Antibiotics may alter the lung’s immune response in newborns.
It has been well-established that antibiotics that treat infections can also disrupt the growth of gut bacteria in newborn babies. Findings from a new study published by Science Translational Medicine suggest that routine antibiotic use may actually lead to a longer-lasting effect in these children.
The investigators found that short-term disruption of gut bacteria increases the risk of developing pneumonia in infant mice. The mice were also observed to have an increased risk of pneumonia-related death.
Long-term disruptions in gut bacteria were observed to cause irreversible immune system damage. These findings may increase the conversation around antibiotic use, including prescribing the drugs to women before Cesarean sections, according to the study.
“It is time to begin pushing back on practices that were established decades ago, when our level of understanding was different,” said study lead author Hitesh Deshmukh, MD, PhD. “To prevent infection in one infant, we are exposing 200 infants to the unwanted effects of antibiotics. A more balanced, more nuanced approach is possible.”
In the United States, nearly every physician prescribes antibiotics prior to C-section delivery, and up to 30% of newborns in neonatal intensive care units (NICUs) also receive the drugs, according to the study.
These antibiotics prevent streptococcal infections, which are the leading cause of infection-related deaths in newborns. However, antibiotics are given as a precaution rather than a confirmed infection, which can lead to adverse events.
Antibiotics prescribed to newborns can kill both good and bad bacteria, despite the fact that good bacteria plays a vital role in creating a healthy immune system, according to the study.
The lungs and immune system of newborns are still being formed after birth, which leaves them vulnerable to changes.
In mice, the investigators found that a strong immune system depends on the molecular signals that occur as the body responds to normal bacteria located in the gut, according to the study. These signals communicate when the lungs should create immune cells, as well as how many to create, and where they will be deployed.

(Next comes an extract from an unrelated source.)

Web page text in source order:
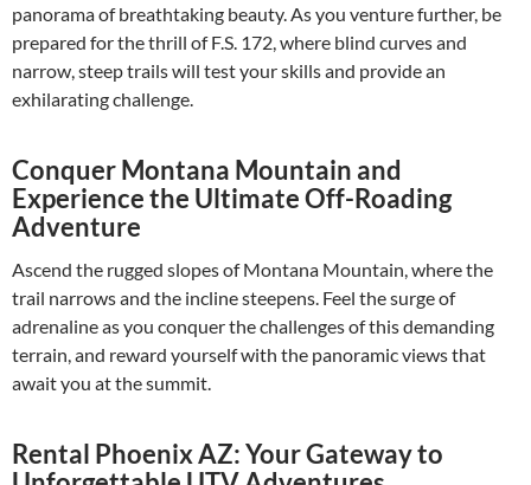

The study authors observed that commensal bacteria leads to the creation of group 3 innate lymphoid cells (ILC4), which then migrate to mucosal lining in the lungs, and create interleukin-22 (IL-22). This process initiates the immune response to an infection.
When antibiotics kill good bacteria, they inhibit the critical signaling response. This leaves the lungs weak, with less immune cells ready to respond to pathogens.
If the use of antibiotics is limited, a newborn would have time to replenish good gut bacteria, but this process can take months. Additionally, the investigators reported that even if the bacteria is replenished, it may not be a normal mix, according to the study.
At age 1, infants have completely formed immune systems, which suggests that any alterations sustained before that time may be permanent. This may explain why some people with no genetic risk factors develop asthma or lung diseases later in life, according to the authors.
While antibiotics play an integral role in treating infections, healthcare providers may re-think the drug’s preventive use in newborns.
However, there are current treatments to restore normal bacterial levels. In the study, the researchers found that the treatments restored immune system response to pneumonia in mice.
The investigators plan to conduct future studies to determine if these findings translate to humans, the study concluded.